Petits écosystèmes portuaires

D’autres ports bretons sont également engagés dans cette voie, à des vitesses variables. « La Bretagne est un territoire très propice à l’étude et au lancement de « petits écosystèmes portuaires ». On n’y trouve pas de mégaports à forte dimension industrielle comme le Havre, Marseille ou Toulon. Les besoins en matière d’hydrogène sont plutôt à aller chercher du côté des bateaux à passagers », souligne Thibaut Menny, expert de l’hydrogène renouvelable qui se partage entre Saint-Malo et la Suisse, un pays qui a récemment annoncé qu’il allait se doter d’une flotte de mille camions roulant à l’hydrogène renouvelable. « Le sujet de la réglementation en vigueur dans les ports est essentiel. Il y a tout un travail d’instruction des dossiers en matière de sécurité et d'autorisation d'exploitation à réaliser sur chaque site, au cas par cas, ce qui fait que les projets prennent facilement quatre à cinq ans entre les premières études d'opportunité et la mise en service », souligne Thibaut Menny, qui a travaillé au sein d’Energy Observer Developments, à Saint-Malo. Il note au passage que la cité corsaire, qui abritait pourtant l’aventure très médiatisée d’Energy Observer à ses débuts, n’a pas pour l’instant transformé l'essai de l’hydrogène renouvelable pour ses installations portuaires. « Ce pourrait être un territoire d’expérimentation majeur, mais le sujet reste compliqué car il manque encore d'une impulsion politique claire et surtout commune entre Région et Agglo qui partagent les interfaces d'un écosystème portuaire devenu coeur de ville », analyse Thibaut Menny.

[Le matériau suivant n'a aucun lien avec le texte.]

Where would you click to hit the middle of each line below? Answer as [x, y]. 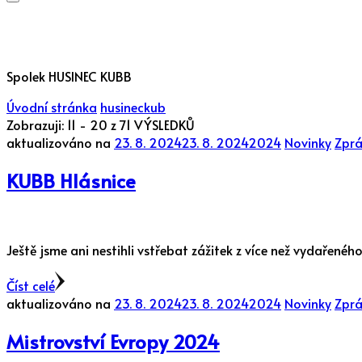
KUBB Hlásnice [71, 180]
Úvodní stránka [52, 107]
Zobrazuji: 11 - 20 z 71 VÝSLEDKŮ [101, 124]
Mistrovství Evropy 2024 [113, 341]
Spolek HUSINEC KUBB [69, 76]
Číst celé [31, 285]
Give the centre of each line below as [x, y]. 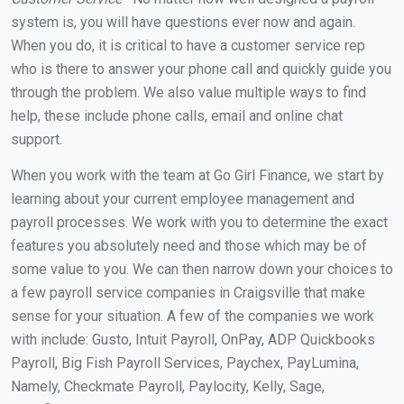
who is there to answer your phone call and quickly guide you [201, 69]
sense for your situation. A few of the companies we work [193, 316]
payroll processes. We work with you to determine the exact [199, 222]
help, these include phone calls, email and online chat [177, 115]
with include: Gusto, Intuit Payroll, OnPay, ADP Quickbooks [193, 339]
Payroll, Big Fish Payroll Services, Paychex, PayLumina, [185, 363]
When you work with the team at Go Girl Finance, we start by [197, 175]
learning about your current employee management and [183, 198]

Pourtant, selon ce spécialiste, des pistes existent dans le domaine du transport des passagers, terrestres comme maritimes, mais aussi de la pêche, avec des projets pour des navires de petite taille pratiquant une pêche côtière à la journée. Et la question de la production locale et de la distribution se pose déjà, là aussi comme ailleurs, avec la nécessité de prévoir des installations dédiées. Avec, en toile de fond, un chantier à ne pas négliger: « travailler à l’acceptabilité de ces projets par le grand public », comme le rappelle Bruno Paris, le vice-président de Lorient Agglomération. À quelques jours de l’ouverture de la Cop 26 à Glasgow, la question de l’énergie n’a pas fini d’alimenter les débats citoyens et politiques.